在瓦杜德街轉角,海斯巴契醫生在驚奇酒吧裏大聲叫住了他。

“伍爾摩先生,你匆匆忙忙要上哪兒去?”

“我和人有約。”

“總有時間喝杯威士忌吧!”從他說話的聲調聽來,顯然他已喝了不少。

“可是我已經遲到了。”

“這個城市沒有遲到這回事,伍爾摩先生。而且我有禮物要送你。”

伍爾摩從帕薩奧街走進驚奇酒吧。他心頭想起一件事,勉強微笑道:“你是親東邊還是親西邊,海斯巴契?”

“東邊還是西邊?噢,你是說那個啊!兩邊我都討厭。”

“你有什麽禮物要送我?”

“我請我一個病人從邁阿密帶回來的。”海斯巴契說。

他從口袋裏拿出兩瓶威士忌樣品酒:一瓶卡爾費特,一瓶老泰勒。

“這兩種你有嗎?”他熱切地問。

“隻有卡爾費特,泰勒沒有。你真好,還記得我有收藏樣品酒的習慣,海斯巴契。”

這種情況總會讓伍爾摩有股怪異的感覺:即使他不在場,人們心裏還是有他的存在。

“你現在總共搜集多少了?”

“波本和愛爾蘭共一百瓶,蘇格蘭有七十六瓶。”

“你打算什麽時候把它們喝掉?”

“或許等到滿兩百瓶的時候。”

“如果我是你,你猜我會怎麽做?”海斯巴契說,“下西洋棋。吃掉對方一個棋子就喝一瓶。”

“這點子不錯。”

“自然地讓出優勢,”海斯巴契說,“這正是它的絕妙之處。下得好的人就得多喝。想出一招好棋步,再喝一瓶威士忌。”

“或許我會試試看。”

“我需要你幫個忙,今天早上我被黃蜂蜇了一下。”

“你才是醫生,我不是。”

“重點不是這個。一個小時後,機場那裏有人要我出急診,在路上我軋死了一隻雞。”

“我還是不懂。”

“伍爾摩先生,伍爾摩先生,你的腦袋神遊得太遠了!拜托你回到現實中來。我們得馬上找到一張彩券,在開獎前找到。27代表黃蜂,37代表雞。”

“但是我跟人有約。”

“什麽約都可以等。把那杯威士忌喝了,我們得到市場上去逮住那張彩券。”

伍爾摩隨著他走向他的車。就像米莉一樣,海斯巴契也有信仰。主宰他的是數字,一如米莉受製於那些聖徒。

紅紅藍藍的熱門數字掛滿了整個市場,不好的數字則被遺忘在櫃台下,等著街上的兜售小販拿去處理掉。這些不好的數字缺乏重要的象征,數字裏沒有代表修女或貓的號碼,也沒有黃蜂和雞。

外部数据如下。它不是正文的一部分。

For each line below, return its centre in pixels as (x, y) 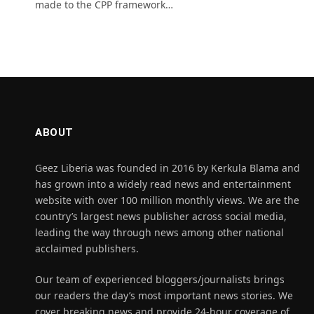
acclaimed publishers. (87, 248)
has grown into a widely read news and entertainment (163, 184)
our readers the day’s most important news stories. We (164, 295)
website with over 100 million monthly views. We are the (167, 200)
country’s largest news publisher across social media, (161, 216)
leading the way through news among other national (159, 232)
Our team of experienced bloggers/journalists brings (160, 279)
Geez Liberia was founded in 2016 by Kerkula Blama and (168, 168)
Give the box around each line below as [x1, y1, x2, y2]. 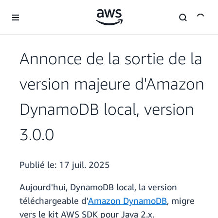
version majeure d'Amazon [19, 74, 204, 93]
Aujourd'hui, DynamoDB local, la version [19, 182, 177, 193]
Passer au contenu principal [4, 5, 87, 14]
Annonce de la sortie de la [19, 49, 202, 68]
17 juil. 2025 [59, 159, 110, 170]
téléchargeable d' [19, 195, 88, 206]
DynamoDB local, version [19, 99, 194, 119]
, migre [167, 195, 195, 206]
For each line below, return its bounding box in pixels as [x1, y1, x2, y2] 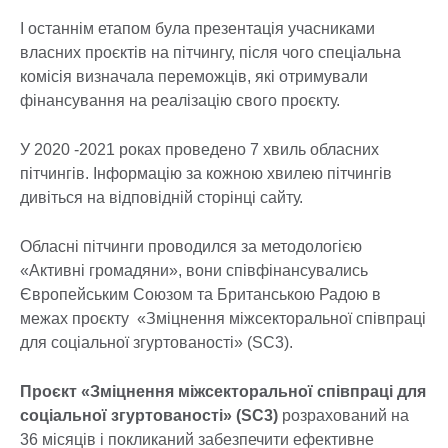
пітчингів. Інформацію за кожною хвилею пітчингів [20, 164, 392, 182]
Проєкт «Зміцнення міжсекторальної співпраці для [20, 382, 426, 400]
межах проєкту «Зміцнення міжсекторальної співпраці [20, 309, 426, 327]
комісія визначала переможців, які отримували [20, 67, 368, 85]
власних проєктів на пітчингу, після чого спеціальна [20, 43, 401, 61]
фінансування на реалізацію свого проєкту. [20, 91, 340, 109]
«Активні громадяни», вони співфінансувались [20, 261, 368, 279]
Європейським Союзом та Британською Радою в [20, 285, 381, 303]
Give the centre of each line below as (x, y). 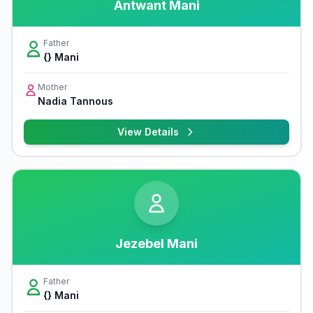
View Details (148, 132)
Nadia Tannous (75, 101)
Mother (52, 87)
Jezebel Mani (156, 243)
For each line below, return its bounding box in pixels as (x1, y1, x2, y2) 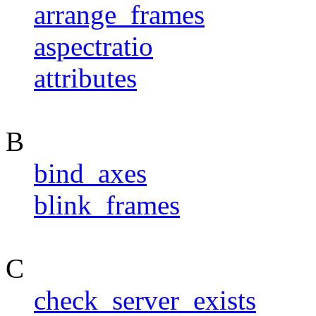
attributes (34, 62, 137, 93)
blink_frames (34, 189, 180, 220)
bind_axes (34, 157, 147, 188)
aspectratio (34, 30, 153, 61)
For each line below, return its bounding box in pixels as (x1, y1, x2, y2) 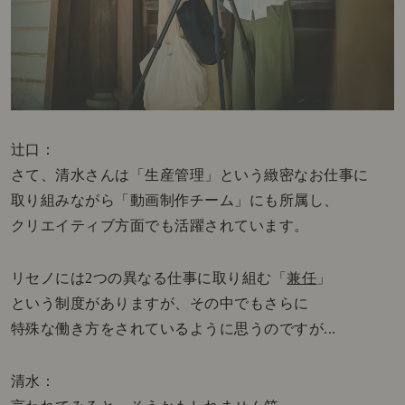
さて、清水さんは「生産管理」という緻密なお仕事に (10, 166, 369, 183)
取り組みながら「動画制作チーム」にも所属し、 (10, 192, 339, 208)
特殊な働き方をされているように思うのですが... (10, 320, 336, 336)
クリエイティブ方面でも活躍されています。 (10, 217, 309, 233)
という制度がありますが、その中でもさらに (10, 295, 309, 311)
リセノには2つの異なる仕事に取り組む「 (10, 269, 287, 286)
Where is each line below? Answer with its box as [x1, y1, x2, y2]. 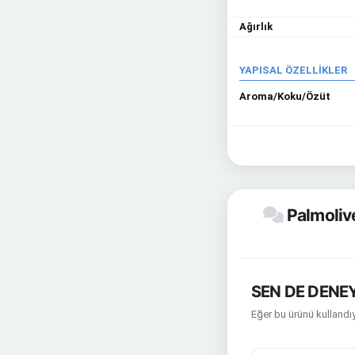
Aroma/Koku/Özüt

“看,那裏有2、7、4、8、3。”伍爾摩指向一張彩券。

“有黃蜂但是沒有雞,不好。”海斯巴契醫生說。

他們停了車,下來走路。這個市場沒有皮條客。彩券是正經的生意,尚未被遊客腐蝕。每星期政府某個部門會發放彩券,每個政客可依照讚助金的多寡分配到一定數量的彩券。每張彩券他付十八元給政府部門,以二十一元轉售給中盤商,所以即使隻分到二十張,一星期還是會有六十元落袋。而中盤商這裏,熱門的好數字有時可以賣到三十元之多。街上那些默默無聞的兜售小販當然享受不到這樣的利潤,他們手上隻有被挑剩的爛號碼,還得花二十三元才買得到,掙錢之辛苦可見一斑。他們會把一張彩券分成一百小張,每一小張賣二十五分錢;他們會在大小停車場流連不去,為的是找到和彩券相同號碼的車牌(少有車主能夠抗拒這樣的巧合);他們甚至會翻遍電話簿,然後冒著損失五分錢的風險打個電話:“先生,我手上有張彩券待售,號碼和你的電話一模一樣。”

伍爾摩說:“看,這張有37和72。”

“還不夠好。”海斯巴契回答得直截了當。

海斯巴契醫生在那堆被認為不夠好、不值得擺出來的彩券裏翻找。誰也說不準,好東西不見得人人識貨,或許有些人就覺得黃蜂不重要。一聲警笛尖銳地劃過市場外圍漆黑的夜空,一輛警車疾馳而過。有個人坐在人行道上,襯衫上隻寫著一個數字,活像個囚犯。海斯巴契說:“紅鷹。”

“紅鷹是什麽人?”

“當然是塞古拉大隊長,”海斯巴契醫生道,“你的生活還真是與世隔絕。”

“為什麽叫他紅鷹?”

“因為他對嚴刑拷打特別有一套。”

“嚴刑拷打?”

“這裏沒有什麽好挑的了,”海斯巴契醫生說,“我們最好去奧比斯波試試。”

“為什麽不等到明天早上再說?”

“這是開獎前最後一天。還有,伍爾摩先生,你的血管裏流的到底是哪種血,怎麽這麽冷呢?這種啟示千載難逢——黃蜂和雞——你必須刻不容緩去追尋它。好運來的時候一定要把握。”

兩人上了車,朝著奧比斯波方向開去。

“這個塞古拉大隊長——”伍爾摩開口道。

“怎麽樣?”

“沒事。”

半夜十一點,他們終於找到一張海斯巴契醫生滿意的彩券。賣彩券的那家店就要打烊了,一時間他們除了再喝一杯外,沒別的事可做。

“你跟人約在哪裏?”

伍爾摩說:“塞維爾·比爾特摩酒店。”

“在哪裏喝都一樣。”海斯巴契醫生說。

“你不想去驚奇酒吧嗎……”

“不,不,換換口味也好。要是你覺得自己無法忍受換酒吧喝酒,那就表示你老了。”

他們在塞維爾·比爾特摩那幽暗的酒吧中摸索前進,隻能依稀覺察到其他客人的存在。那些人蜷坐在沉默與陰影中,好似愁苦的傘兵等著跳傘的信號。隻有海斯巴契醫生興高采烈,情緒高漲,壓都壓不住。

“你還沒贏呢。”

伍爾摩輕聲道,想讓他克製點。而即使那麽小聲,依然引得一個人在黑暗中帶著譴責轉過頭來。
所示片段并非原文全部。